*** Opening of Extracted material ***

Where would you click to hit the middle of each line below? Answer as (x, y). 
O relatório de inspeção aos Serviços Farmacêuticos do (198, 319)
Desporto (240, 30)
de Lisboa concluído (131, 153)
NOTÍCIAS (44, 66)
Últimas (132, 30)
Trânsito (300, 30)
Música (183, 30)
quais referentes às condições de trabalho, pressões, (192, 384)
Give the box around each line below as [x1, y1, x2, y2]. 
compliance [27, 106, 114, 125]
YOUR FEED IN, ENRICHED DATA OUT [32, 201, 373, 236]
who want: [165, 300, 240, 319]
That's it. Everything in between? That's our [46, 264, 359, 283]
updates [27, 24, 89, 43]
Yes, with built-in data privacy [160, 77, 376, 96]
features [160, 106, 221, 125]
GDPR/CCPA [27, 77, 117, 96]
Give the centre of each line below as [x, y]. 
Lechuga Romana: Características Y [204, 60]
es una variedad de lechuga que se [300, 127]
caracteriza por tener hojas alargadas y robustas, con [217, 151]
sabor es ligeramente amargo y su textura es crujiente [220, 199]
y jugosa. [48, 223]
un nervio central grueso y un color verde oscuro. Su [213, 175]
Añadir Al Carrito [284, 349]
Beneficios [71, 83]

*** Close of Extracted material ***
*** Opening of Extracted material ***

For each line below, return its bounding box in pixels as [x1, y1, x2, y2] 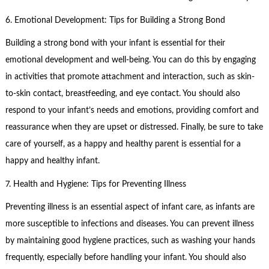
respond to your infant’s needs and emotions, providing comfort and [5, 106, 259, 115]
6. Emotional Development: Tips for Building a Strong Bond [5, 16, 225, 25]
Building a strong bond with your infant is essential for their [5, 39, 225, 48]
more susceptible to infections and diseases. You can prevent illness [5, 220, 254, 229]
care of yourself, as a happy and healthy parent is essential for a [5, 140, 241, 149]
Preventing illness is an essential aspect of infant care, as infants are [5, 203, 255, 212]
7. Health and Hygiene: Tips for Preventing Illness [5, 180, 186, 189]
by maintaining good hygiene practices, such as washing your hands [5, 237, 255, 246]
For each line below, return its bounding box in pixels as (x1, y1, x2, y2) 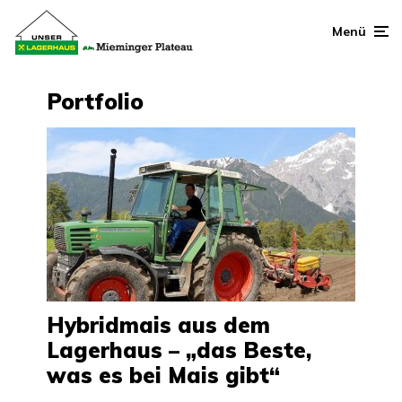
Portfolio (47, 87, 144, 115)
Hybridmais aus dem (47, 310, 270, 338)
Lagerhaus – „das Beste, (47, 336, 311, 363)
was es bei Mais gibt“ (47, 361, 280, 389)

*** Close of Extracted material ***
*** Opening of Extracted material ***

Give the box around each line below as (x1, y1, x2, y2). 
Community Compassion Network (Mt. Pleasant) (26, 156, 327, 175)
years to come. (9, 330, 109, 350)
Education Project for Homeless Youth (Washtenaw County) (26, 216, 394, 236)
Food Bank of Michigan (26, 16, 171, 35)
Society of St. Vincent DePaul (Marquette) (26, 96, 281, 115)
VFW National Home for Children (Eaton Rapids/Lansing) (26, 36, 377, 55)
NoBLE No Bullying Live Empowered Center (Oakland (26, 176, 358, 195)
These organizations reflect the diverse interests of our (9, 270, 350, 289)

*** Close of Extracted material ***

> Your assignment:
Look through the entries above and quote exactly the lines from the line with "Música (183, 30)" to the line with "Give the centre", counting both of those lines.

> Reply to the exercise:
Música (183, 30)
quais referentes às condições de trabalho, pressões, (192, 384)
Give the box around each line below as [x1, y1, x2, y2]. 
compliance [27, 106, 114, 125]
YOUR FEED IN, ENRICHED DATA OUT [32, 201, 373, 236]
who want: [165, 300, 240, 319]
That's it. Everything in between? That's our [46, 264, 359, 283]
updates [27, 24, 89, 43]
Yes, with built-in data privacy [160, 77, 376, 96]
features [160, 106, 221, 125]
GDPR/CCPA [27, 77, 117, 96]
Give the centre of each line below as [x, y]. 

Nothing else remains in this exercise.